Report each line of the data below in which "lamp" appears.
>>>>>
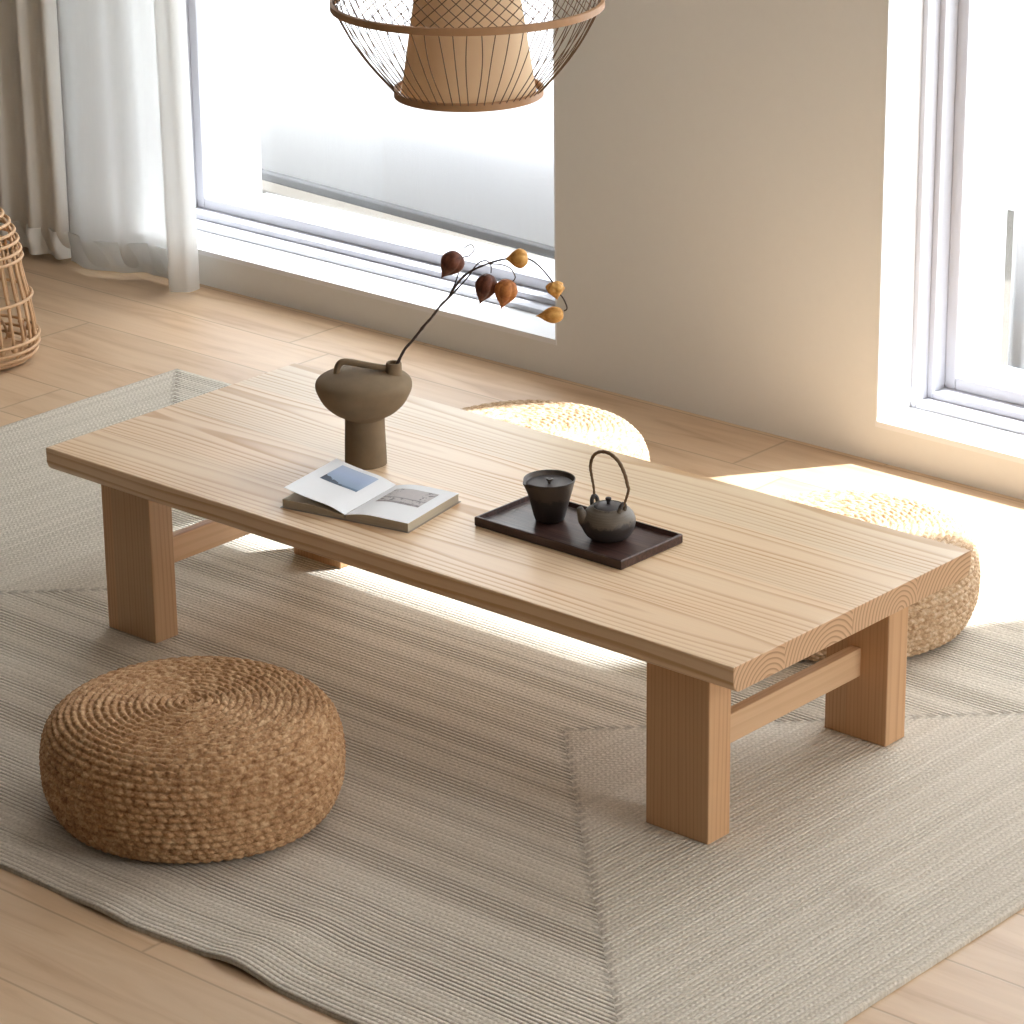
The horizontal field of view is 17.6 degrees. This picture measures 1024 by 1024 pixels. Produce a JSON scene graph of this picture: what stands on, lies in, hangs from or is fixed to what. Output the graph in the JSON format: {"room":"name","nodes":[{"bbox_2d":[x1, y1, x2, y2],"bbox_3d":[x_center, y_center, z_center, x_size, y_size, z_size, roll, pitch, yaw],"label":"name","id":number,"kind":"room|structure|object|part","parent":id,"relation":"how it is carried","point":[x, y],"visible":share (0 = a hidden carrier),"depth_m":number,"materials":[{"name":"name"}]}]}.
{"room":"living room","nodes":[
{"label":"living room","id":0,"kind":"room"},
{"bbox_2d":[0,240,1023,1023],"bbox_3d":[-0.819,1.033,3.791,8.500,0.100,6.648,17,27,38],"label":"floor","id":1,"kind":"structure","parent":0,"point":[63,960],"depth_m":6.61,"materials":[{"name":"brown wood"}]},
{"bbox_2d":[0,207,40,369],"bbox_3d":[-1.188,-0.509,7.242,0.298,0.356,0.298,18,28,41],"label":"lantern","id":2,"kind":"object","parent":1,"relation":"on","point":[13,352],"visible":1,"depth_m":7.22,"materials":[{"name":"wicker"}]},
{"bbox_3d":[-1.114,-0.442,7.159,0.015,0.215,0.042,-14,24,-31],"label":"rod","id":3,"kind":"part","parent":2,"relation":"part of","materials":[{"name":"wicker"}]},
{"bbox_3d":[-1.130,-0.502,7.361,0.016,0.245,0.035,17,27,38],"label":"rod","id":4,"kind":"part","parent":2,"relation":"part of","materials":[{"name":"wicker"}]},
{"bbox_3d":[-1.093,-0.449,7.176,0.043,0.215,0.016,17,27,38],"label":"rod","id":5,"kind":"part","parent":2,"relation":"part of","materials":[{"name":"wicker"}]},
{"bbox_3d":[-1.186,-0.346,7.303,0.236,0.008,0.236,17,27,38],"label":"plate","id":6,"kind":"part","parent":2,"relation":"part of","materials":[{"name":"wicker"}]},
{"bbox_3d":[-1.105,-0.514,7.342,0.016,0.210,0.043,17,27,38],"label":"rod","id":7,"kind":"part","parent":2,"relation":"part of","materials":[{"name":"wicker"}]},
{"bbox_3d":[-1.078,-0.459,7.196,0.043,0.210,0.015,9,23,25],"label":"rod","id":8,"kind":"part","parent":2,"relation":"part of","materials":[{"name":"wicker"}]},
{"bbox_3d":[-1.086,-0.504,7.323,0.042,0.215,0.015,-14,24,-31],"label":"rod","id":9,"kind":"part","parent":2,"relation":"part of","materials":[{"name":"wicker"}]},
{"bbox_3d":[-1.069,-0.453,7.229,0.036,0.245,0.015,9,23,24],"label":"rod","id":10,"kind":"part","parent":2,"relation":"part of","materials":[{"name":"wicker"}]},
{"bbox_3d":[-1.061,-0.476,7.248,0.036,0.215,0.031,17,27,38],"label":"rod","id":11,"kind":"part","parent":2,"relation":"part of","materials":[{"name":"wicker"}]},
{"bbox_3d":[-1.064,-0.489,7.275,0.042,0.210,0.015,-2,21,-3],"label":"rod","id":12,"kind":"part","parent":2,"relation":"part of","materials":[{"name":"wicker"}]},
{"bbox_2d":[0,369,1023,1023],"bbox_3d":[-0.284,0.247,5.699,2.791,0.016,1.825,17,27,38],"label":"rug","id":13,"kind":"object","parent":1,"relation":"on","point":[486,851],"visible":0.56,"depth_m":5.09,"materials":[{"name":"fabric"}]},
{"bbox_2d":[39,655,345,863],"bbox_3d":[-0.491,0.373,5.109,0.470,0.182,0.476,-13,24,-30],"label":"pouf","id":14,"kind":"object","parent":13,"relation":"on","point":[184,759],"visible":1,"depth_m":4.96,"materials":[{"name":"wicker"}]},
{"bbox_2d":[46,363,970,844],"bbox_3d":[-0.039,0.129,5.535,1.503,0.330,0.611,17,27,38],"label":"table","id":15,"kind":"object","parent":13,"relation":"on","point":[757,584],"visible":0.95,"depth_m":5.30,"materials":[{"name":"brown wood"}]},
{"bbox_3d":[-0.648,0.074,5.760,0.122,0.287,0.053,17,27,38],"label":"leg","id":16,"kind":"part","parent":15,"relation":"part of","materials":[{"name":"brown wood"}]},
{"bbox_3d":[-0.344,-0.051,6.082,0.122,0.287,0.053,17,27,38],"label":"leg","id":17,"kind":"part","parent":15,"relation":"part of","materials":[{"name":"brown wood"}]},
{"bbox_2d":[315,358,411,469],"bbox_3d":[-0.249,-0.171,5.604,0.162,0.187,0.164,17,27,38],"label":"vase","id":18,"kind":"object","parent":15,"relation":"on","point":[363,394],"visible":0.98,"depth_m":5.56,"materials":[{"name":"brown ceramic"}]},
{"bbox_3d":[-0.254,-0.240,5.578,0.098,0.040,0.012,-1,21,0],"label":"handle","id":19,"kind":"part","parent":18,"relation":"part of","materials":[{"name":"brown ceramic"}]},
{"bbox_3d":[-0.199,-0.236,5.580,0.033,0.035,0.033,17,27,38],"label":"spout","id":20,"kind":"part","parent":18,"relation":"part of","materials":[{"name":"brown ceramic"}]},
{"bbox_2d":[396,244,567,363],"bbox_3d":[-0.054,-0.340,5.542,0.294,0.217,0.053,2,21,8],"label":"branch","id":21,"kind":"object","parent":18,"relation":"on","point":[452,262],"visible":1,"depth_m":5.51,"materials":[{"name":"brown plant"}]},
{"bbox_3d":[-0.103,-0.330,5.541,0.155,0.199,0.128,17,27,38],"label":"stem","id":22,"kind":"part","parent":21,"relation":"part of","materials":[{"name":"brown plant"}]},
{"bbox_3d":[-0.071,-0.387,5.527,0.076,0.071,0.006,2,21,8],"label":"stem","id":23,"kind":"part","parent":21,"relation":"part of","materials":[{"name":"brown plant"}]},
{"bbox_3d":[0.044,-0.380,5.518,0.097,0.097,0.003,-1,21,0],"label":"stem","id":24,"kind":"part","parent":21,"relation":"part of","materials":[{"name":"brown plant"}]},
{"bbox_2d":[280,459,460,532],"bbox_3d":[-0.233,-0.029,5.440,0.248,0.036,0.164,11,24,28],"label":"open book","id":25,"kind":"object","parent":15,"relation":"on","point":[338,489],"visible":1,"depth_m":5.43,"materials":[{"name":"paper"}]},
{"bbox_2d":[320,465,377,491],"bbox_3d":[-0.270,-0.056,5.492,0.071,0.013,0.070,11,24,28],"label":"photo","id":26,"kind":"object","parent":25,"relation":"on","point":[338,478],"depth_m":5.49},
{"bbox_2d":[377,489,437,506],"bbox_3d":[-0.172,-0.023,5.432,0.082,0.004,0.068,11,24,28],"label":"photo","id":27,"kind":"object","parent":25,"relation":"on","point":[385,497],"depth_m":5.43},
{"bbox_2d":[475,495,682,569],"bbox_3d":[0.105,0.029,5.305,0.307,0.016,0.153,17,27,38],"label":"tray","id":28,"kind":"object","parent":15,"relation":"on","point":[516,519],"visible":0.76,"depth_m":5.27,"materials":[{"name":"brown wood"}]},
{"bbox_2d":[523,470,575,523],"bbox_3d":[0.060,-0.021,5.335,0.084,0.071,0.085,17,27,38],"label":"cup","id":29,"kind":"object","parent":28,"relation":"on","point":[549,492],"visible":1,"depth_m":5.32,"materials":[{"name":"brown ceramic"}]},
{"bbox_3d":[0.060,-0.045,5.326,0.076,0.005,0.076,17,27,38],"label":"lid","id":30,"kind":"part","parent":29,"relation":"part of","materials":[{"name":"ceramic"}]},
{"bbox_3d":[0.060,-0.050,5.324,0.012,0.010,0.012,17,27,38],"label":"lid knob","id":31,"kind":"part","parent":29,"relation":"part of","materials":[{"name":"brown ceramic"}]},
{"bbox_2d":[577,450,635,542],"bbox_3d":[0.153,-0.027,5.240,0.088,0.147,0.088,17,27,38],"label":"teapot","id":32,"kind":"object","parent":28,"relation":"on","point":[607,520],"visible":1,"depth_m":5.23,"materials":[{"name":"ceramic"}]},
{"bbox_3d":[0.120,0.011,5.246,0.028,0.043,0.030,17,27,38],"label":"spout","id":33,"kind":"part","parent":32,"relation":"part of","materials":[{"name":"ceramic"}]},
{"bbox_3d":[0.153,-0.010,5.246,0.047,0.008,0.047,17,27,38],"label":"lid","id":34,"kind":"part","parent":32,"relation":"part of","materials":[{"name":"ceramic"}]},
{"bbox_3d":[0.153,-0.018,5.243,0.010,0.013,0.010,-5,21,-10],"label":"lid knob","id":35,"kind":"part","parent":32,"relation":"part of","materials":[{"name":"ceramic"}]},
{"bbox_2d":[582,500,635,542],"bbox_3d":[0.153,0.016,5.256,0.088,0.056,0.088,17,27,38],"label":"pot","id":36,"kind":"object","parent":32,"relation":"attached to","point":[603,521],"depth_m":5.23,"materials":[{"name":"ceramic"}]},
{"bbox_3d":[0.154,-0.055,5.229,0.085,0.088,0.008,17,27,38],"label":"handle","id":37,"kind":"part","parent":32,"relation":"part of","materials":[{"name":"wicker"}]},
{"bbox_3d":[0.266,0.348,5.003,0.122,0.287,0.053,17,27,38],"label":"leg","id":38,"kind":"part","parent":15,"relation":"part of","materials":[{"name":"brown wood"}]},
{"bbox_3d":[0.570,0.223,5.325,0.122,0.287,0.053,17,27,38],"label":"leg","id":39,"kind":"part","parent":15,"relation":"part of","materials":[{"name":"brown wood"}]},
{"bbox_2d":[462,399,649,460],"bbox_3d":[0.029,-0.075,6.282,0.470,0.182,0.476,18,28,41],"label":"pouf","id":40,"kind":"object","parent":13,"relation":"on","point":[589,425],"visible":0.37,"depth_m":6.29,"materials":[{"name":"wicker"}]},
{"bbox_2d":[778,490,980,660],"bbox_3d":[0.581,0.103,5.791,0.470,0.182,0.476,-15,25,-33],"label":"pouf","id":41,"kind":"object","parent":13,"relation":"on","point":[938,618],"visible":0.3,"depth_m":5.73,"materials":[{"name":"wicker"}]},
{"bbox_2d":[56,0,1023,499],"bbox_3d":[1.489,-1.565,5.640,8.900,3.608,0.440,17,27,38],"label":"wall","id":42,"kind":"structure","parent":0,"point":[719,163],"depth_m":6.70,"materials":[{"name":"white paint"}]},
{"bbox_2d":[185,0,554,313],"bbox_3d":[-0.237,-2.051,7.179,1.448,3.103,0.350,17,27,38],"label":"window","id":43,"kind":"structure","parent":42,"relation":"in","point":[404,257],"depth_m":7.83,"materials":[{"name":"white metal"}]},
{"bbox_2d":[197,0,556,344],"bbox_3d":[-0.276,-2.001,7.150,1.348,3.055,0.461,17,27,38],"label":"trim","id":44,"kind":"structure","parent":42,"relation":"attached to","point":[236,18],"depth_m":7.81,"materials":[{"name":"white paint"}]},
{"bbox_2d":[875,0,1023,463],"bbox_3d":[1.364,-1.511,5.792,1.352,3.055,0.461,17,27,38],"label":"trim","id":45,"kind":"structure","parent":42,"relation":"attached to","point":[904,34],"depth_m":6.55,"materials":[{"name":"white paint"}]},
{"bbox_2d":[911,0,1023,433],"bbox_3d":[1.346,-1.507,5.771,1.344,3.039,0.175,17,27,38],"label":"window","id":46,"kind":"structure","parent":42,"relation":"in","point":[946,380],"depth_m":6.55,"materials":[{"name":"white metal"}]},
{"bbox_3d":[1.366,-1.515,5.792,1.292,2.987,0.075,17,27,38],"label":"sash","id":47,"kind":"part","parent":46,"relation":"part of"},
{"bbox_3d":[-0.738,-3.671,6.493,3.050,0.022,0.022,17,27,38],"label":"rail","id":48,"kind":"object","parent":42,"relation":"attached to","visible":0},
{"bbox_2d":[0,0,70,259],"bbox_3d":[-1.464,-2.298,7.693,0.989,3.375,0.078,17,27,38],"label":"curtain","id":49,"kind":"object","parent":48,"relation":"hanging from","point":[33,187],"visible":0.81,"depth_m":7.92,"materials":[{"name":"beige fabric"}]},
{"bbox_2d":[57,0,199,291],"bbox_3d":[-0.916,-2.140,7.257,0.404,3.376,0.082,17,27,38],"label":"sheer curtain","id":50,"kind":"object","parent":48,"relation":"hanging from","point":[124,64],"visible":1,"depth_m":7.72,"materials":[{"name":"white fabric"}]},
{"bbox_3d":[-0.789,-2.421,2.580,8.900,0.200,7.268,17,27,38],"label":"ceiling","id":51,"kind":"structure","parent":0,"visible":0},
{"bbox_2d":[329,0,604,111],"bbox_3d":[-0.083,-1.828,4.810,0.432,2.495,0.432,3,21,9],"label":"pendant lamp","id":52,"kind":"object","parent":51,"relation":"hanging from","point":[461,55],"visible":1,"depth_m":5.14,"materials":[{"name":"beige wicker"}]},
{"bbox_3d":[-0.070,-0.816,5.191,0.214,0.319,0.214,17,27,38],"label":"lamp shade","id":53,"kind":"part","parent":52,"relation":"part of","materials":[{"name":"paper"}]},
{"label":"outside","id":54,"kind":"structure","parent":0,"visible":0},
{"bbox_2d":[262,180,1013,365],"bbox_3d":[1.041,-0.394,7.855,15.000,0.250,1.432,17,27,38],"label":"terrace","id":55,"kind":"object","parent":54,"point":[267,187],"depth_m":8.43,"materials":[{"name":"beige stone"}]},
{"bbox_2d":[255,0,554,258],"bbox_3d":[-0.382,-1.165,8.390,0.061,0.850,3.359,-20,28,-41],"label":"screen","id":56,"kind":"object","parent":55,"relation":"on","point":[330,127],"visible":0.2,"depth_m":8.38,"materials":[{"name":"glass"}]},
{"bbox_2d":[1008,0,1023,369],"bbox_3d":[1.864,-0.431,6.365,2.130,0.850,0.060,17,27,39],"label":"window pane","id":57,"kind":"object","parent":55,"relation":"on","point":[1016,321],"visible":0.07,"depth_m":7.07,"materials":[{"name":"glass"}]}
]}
<<<<<
▶ **Response to the task**:
{"bbox_2d":[329,0,604,111],"bbox_3d":[-0.083,-1.828,4.810,0.432,2.495,0.432,3,21,9],"label":"pendant lamp","id":52,"kind":"object","parent":51,"relation":"hanging from","point":[461,55],"visible":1,"depth_m":5.14,"materials":[{"name":"beige wicker"}]},
{"bbox_3d":[-0.070,-0.816,5.191,0.214,0.319,0.214,17,27,38],"label":"lamp shade","id":53,"kind":"part","parent":52,"relation":"part of","materials":[{"name":"paper"}]},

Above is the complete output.